Aim of the task
Search the records below for the line containing "textract: ... [46, 18]". Write out that line and every line after it exactly as written.

BEGIN Data provided

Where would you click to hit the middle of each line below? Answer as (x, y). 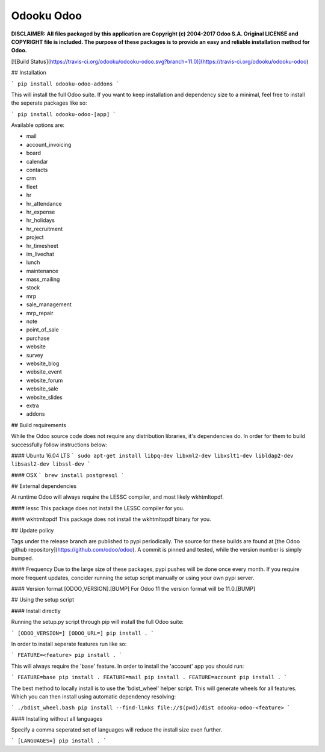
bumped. (22, 558)
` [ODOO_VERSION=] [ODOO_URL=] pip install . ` (83, 633)
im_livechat (40, 254)
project (35, 237)
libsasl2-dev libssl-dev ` (51, 464)
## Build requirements (39, 425)
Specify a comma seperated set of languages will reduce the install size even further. (117, 730)
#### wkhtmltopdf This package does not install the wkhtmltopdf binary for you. (111, 519)
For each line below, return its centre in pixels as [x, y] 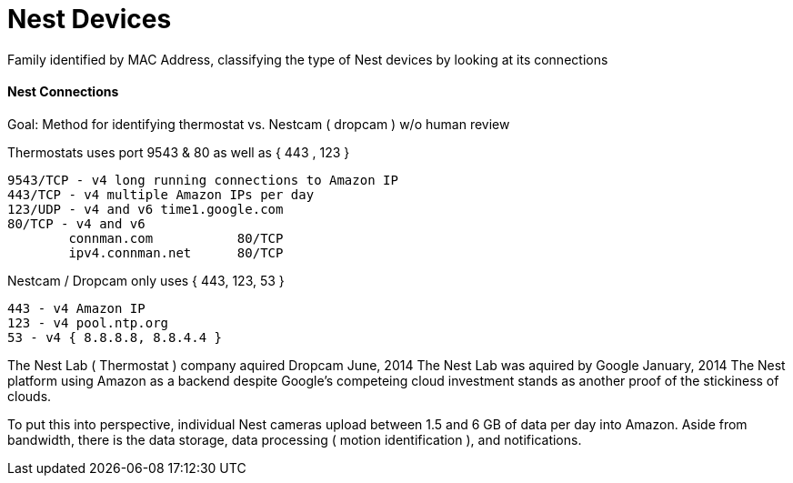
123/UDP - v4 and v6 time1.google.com [146, 209]
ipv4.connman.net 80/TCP [176, 252]
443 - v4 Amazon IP [76, 308]
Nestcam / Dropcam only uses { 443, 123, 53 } [146, 280]
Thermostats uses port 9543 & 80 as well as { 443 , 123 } [179, 152]
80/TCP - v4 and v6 [76, 223]
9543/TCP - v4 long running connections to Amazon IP [203, 180]
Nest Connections [63, 92]
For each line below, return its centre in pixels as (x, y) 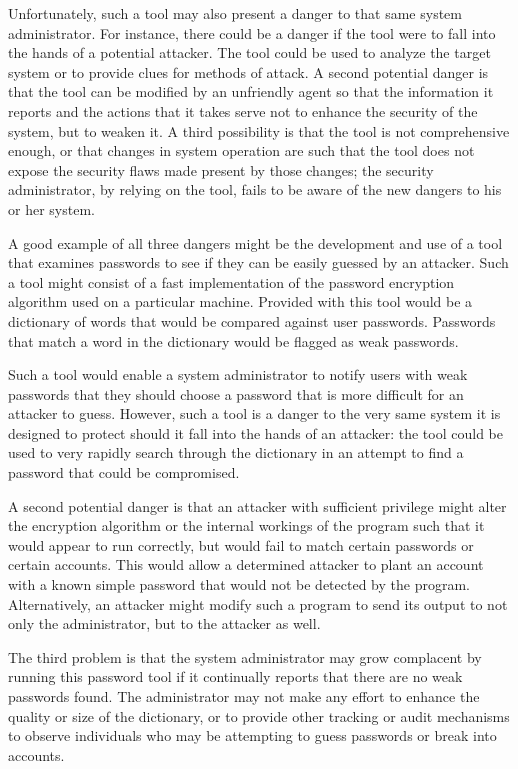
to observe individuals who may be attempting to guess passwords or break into (252, 735)
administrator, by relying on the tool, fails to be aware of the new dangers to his (255, 189)
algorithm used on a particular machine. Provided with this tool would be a (240, 301)
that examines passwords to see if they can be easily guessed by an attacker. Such (258, 262)
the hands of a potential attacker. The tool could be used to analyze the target (249, 52)
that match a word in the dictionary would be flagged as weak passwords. (233, 340)
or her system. (51, 208)
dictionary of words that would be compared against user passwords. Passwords (252, 320)
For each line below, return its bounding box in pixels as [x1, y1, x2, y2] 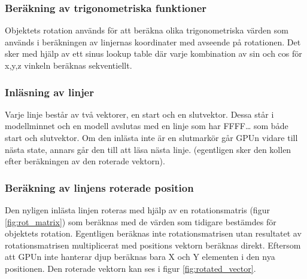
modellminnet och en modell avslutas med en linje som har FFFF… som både [5, 119, 288, 132]
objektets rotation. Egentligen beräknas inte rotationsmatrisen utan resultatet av [5, 227, 302, 240]
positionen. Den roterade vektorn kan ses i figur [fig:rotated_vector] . [5, 262, 256, 274]
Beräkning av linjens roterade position [5, 180, 194, 195]
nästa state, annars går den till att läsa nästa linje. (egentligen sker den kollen [5, 143, 291, 155]
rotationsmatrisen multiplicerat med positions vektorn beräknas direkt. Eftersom [5, 238, 301, 251]
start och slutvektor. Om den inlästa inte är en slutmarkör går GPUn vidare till [5, 131, 298, 143]
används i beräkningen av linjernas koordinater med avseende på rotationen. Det [5, 35, 301, 48]
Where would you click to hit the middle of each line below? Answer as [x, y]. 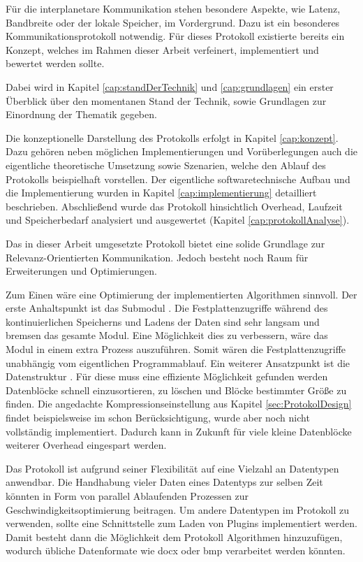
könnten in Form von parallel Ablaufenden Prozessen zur [127, 496]
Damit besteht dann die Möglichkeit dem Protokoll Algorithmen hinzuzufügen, [174, 536]
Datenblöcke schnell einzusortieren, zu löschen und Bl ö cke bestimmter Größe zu [176, 390]
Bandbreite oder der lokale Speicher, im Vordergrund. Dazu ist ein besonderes [173, 22]
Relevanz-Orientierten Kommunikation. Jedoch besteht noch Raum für [157, 257]
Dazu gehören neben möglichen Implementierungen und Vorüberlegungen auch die [181, 151]
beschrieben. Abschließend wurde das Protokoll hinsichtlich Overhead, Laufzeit [174, 206]
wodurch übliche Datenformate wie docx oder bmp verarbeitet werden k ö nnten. [176, 550]
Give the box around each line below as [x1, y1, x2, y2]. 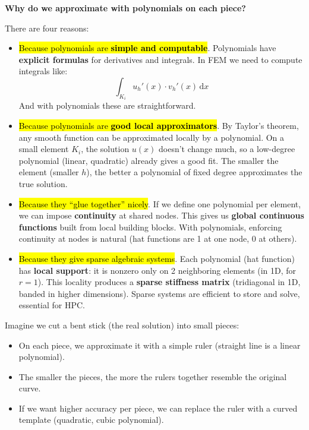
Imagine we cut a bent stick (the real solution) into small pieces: [5, 318, 239, 331]
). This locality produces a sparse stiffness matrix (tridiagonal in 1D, [37, 276, 301, 288]
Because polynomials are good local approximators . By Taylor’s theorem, [18, 119, 299, 131]
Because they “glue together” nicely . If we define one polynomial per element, [18, 197, 301, 210]
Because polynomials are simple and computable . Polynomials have [18, 42, 276, 54]
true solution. [18, 177, 68, 189]
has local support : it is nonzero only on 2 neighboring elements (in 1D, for [18, 264, 297, 276]
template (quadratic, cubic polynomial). [18, 413, 164, 426]
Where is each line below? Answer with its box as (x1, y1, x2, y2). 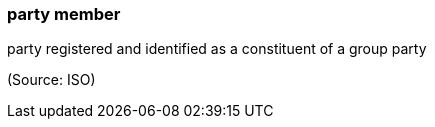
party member (7, 4, 121, 24)
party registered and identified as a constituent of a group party (7, 40, 427, 58)
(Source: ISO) (7, 71, 96, 89)
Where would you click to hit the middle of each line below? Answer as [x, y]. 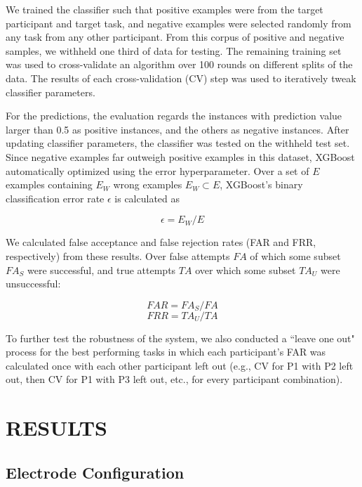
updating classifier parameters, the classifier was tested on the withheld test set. [178, 143]
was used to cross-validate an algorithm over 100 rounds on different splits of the [179, 64]
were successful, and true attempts [101, 270]
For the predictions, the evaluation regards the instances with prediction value [174, 116]
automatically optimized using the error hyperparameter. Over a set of [157, 170]
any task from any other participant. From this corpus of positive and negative [175, 37]
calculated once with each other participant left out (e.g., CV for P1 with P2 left [180, 365]
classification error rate [55, 198]
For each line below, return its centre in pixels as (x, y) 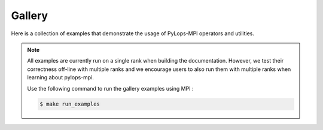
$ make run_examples (70, 104)
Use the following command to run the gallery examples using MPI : (110, 88)
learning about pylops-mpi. (60, 78)
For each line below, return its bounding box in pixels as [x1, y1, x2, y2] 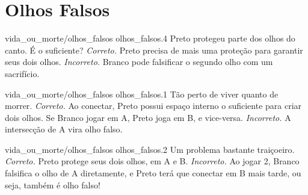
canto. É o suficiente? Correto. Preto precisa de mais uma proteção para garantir [5, 43, 303, 56]
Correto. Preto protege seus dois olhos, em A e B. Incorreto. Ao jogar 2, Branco [5, 155, 300, 167]
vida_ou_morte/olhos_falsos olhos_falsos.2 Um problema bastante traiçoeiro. [5, 143, 295, 155]
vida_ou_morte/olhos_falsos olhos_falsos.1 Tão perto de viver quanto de [5, 87, 279, 100]
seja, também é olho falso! [5, 178, 100, 191]
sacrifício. [5, 67, 40, 79]
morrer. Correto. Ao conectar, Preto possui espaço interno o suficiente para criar [5, 99, 302, 112]
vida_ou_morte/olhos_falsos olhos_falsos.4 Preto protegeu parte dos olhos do [5, 32, 295, 45]
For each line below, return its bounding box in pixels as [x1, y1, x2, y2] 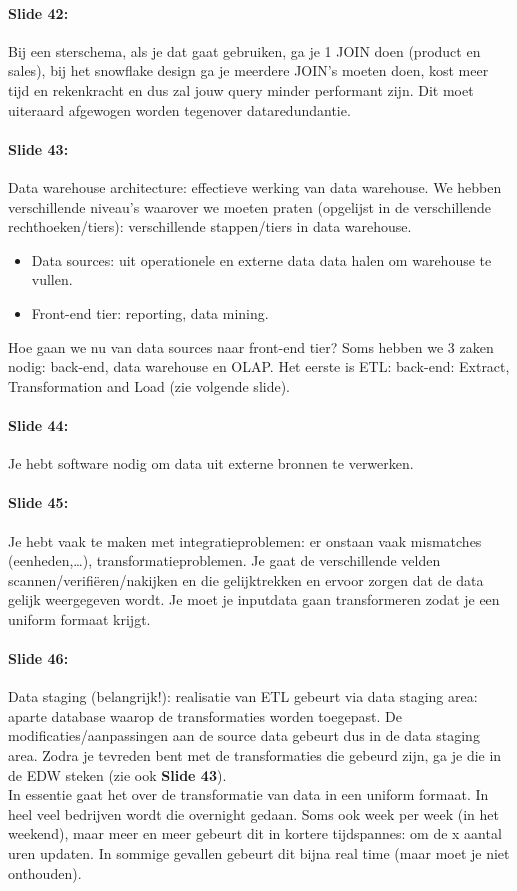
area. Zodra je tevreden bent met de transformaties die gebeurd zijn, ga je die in [8, 745, 502, 766]
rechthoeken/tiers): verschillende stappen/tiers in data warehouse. [8, 216, 412, 237]
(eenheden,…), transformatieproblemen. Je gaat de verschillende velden [8, 550, 441, 571]
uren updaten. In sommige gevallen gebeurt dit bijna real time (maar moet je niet [8, 843, 510, 864]
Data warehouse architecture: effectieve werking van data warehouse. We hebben [8, 176, 502, 197]
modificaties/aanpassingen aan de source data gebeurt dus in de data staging [8, 725, 480, 746]
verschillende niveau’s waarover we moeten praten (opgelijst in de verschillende [8, 196, 492, 217]
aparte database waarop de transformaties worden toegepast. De [8, 705, 402, 726]
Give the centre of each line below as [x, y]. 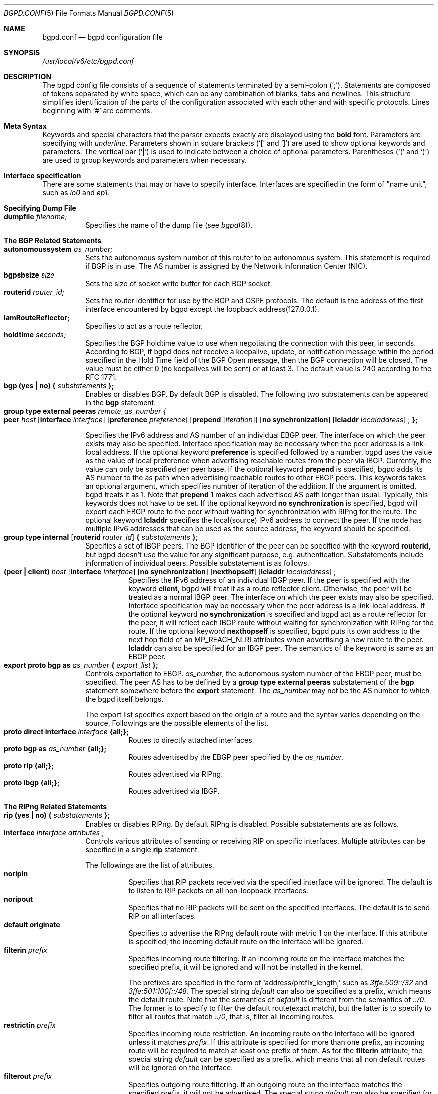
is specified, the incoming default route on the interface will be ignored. [246, 941]
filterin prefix [26, 950]
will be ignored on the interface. [181, 1068]
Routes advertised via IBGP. [174, 791]
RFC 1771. [101, 377]
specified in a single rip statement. [142, 849]
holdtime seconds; [35, 334]
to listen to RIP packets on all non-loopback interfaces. [219, 890]
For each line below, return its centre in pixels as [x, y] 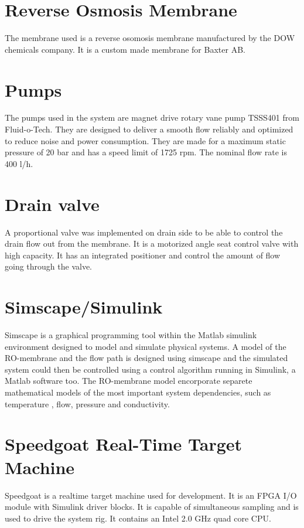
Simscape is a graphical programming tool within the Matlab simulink [131, 335]
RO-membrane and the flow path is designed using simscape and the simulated [146, 358]
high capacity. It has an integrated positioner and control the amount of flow [143, 255]
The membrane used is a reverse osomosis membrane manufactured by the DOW [150, 38]
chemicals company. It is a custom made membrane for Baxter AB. [125, 49]
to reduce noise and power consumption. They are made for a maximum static [145, 140]
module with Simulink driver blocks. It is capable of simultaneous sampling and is [152, 507]
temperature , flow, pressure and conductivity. [87, 403]
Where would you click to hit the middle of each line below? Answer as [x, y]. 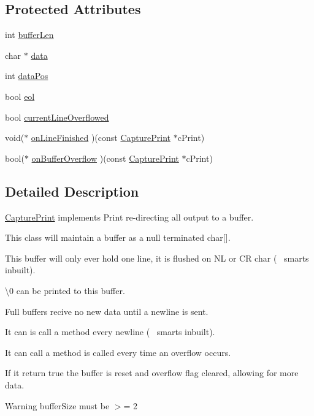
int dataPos [27, 76]
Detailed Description [72, 191]
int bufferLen [29, 35]
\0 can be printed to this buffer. [65, 290]
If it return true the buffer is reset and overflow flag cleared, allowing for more [152, 373]
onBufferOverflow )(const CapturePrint [105, 158]
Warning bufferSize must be [57, 405]
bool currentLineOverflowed [57, 117]
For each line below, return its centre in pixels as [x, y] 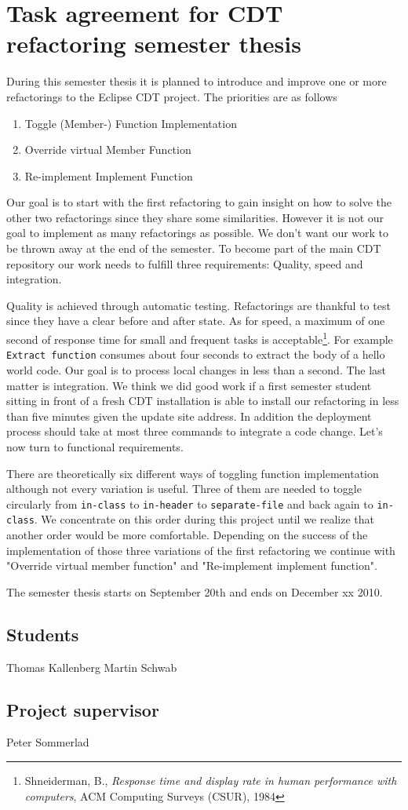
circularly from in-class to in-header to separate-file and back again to [190, 504]
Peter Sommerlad [48, 742]
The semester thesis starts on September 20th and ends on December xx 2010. [195, 591]
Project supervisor [83, 709]
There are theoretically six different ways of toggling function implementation [193, 473]
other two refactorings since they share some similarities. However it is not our [195, 217]
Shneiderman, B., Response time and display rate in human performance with [211, 780]
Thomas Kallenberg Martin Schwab [92, 667]
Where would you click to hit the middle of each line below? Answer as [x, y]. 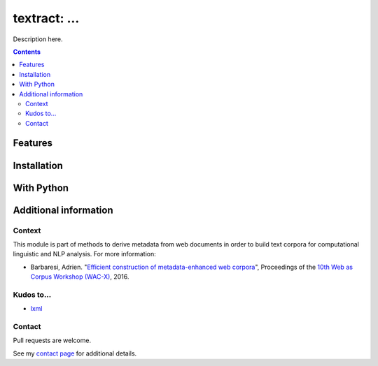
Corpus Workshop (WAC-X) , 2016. [80, 277]
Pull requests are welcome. [52, 341]
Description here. [38, 39]
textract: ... [46, 18]
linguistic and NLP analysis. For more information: [85, 254]
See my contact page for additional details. [75, 353]
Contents [27, 52]

END Data provided

Solution to the exercise
textract: ... [46, 18]
linguistic and NLP analysis. For more information: [85, 254]
See my contact page for additional details. [75, 353]
Contents [27, 52]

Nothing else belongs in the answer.